What to work on
Copy out every line in the entries below that includes "hele".

Records shown
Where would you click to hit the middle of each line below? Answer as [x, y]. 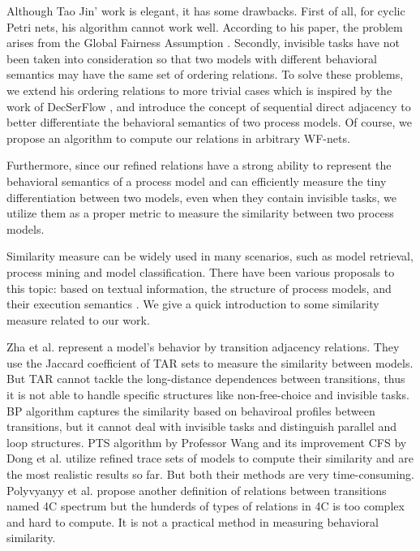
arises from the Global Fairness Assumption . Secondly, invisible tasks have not [203, 43]
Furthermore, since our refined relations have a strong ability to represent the [199, 165]
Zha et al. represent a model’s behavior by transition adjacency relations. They [203, 347]
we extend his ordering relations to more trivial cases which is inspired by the [199, 90]
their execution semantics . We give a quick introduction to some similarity [193, 304]
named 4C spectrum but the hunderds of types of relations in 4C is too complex [206, 506]
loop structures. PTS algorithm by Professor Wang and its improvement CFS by [207, 442]
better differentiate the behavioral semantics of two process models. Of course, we [209, 122]
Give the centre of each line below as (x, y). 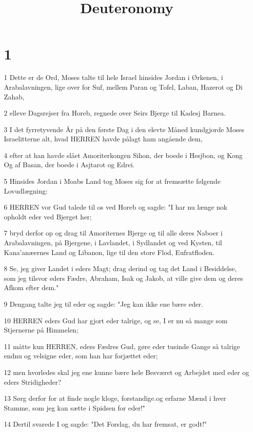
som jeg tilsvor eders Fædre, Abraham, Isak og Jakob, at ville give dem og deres (124, 278)
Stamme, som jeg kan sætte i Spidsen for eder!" (75, 407)
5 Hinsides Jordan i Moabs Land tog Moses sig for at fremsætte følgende (112, 181)
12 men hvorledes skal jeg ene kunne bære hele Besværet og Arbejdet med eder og (126, 372)
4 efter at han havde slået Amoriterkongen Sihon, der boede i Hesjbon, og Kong (123, 155)
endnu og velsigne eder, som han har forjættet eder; (81, 356)
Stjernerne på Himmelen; (41, 330)
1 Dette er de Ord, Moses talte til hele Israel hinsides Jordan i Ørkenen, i (114, 77)

Answer space
12 men hvorledes skal jeg ene kunne bære hele Besværet og Arbejdet med eder og (126, 372)
1 Dette er de Ord, Moses talte til hele Israel hinsides Jordan i Ørkenen, i (114, 77)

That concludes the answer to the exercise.